Not sure but wont the closed top create CO2 problems. In a low tech CO2 difusses from the surface, which is closed in the Edge.


----------



## nickmcmechan (14 Mar 2014)

Edvet said:


> Not sure but wont the closed top create CO2 problems. In a low tech CO2 difusses from the surface, which is closed in the Edge.



Thanks Edvet.

Interesting point about the closed top and co2. I've not had this with my 23l and I guess I need to understand why in order to replicate the success

I wonder if the hob helps? I also use an Oxyganator ( http://www.garnelaxia.at/epages/es10563248.sf/en_GB/?ObjectPath=/Shops/es10563248/Products/SO001 ) which may factor in


----------



## nickmcmechan (14 Mar 2014)

Ps should say I really fancy the fluval fresh but don't want an open top


----------



## Hamm Piggybank (14 Mar 2014)

You could also go with any tank you like, such as ADA Garden Cube or TMC Signature range, and buy
ADA Glass Cover for Cube Garden. They come in different sizes and with very minimalistic stainless hooks. And it gives you versatility if you decide that you do not want a covered tank for any reason later on.


----------



## Edvet (14 Mar 2014)

Been looking at a Dennerle scapers tank, whole package with light and filter.


----------



## Hamm Piggybank (14 Mar 2014)

Edvet said:


> Been looking at a Dennerle scapers tank, whole package with light and filter


I have looked at the Dennerle scapers tank too, as it gets positive reviews and would help keeping the cost of setting up my first planted aquarium under control.


----------



## nickmcmechan (14 Mar 2014)

Was looking at the aqua one 130 today, impressive


----------



## tim (14 Mar 2014)

Edvet said:


> Been looking at a Dennerle scapers tank, whole package with light and filter.

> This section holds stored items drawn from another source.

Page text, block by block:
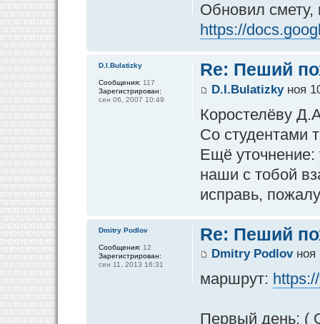
Обновил смету,
https://
Re: Пеший
D.I.Bulatizkyноя
Коростелёву
Со студентами
Ещё
наши с тобой
исправь,
D.I.Bulatizky
Сообщения: 117
Зарегистрирован:
сен 06, 2007 10:49
Re: Пеший
Dmitry Podlovноя
маршрут:
Первый день: (
Dmitry Podlov
Сообщения: 12
Зарегистрирован:
сен 11, 2013 16:31

Filters not the most powerful, they have one setup in my lfs and it's got a fair few dead spots flow wise, strong light for such poor flow IMO.


----------



## nickmcmechan (16 Mar 2014)

Bought the Aquaone Nano 130l....big nano!

Used a combination of aquatic soil, jbl aqua basis and tetra complete covered on top with jbl sansibar black

Back right is various types of hygro with rotala at right hand side

Back left is bacopa

Middle right is redwood with anubias attached

Middle left is bog wood with java fern

Echinodorus Rose x3 in between the bits of wood 

Rest is carpeted with various crypts

Light seems high for low light so have ordered frogbit to diffuse

Plan to just leave it and see how it goes just now


----------